Verbosity Decreases Accuracy in Large Language Models
reasoning
| Source: Unite.AI | Original article
Researchers at the University of Copenhagen have published a study showing that large language models (LLMs) become more accurate when they are forced to keep answers short. The team measured performance across a suite of reasoning and factual‑recall benchmarks, comparing standard prompting with a “concise‑only” constraint that caps output length. Across models ranging from 7 billion to 70 billion parameters, the concise setting reduced factual errors by up to 12 percentage points and improved reasoning scores on chain‑of‑thought tasks. The authors label the phenomenon “Verbosity Compensation” (VC), arguing that models allocate part of their capacity to generating elaborate prose at the expense of logical precision.
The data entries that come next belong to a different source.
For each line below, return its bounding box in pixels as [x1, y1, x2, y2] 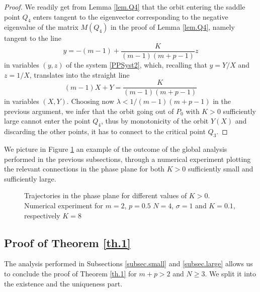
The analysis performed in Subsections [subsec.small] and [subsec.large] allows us [4, 258, 253, 269]
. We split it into [205, 268, 256, 279]
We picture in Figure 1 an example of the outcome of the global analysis [4, 144, 227, 154]
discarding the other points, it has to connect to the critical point [4, 126, 206, 137]
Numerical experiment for [24, 200, 103, 211]
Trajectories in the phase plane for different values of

The finding matters because it challenges the prevailing assumption that longer, more detailed responses are inherently better. Current instruction‑tuning pipelines often reward verbosity, and commercial APIs charge by token, incentivising longer outputs. If brevity yields higher fidelity, developers may need to rethink prompting strategies, evaluation metrics, and even model architecture. Shorter answers also cut computational cost and latency, a practical win for real‑time applications such as chat assistants and search augmentation.
What to watch next is how the industry reacts. Prompt‑engineering guides are likely to incorporate length limits, and major providers may roll out “concise‑mode” switches for their APIs. Researchers are already exploring fine‑tuning techniques that internalise VC, while model builders such as Mistral AI, whose LongCoT variant is explicitly trained for extended discourse, may release trimmed counterparts. Follow‑up studies will test whether the effect holds for multimodal models and for tasks that genuinely require long‑form generation, such as report writing or creative storytelling. The debate over optimal answer length is set to become a new front in the race for trustworthy, efficient AI.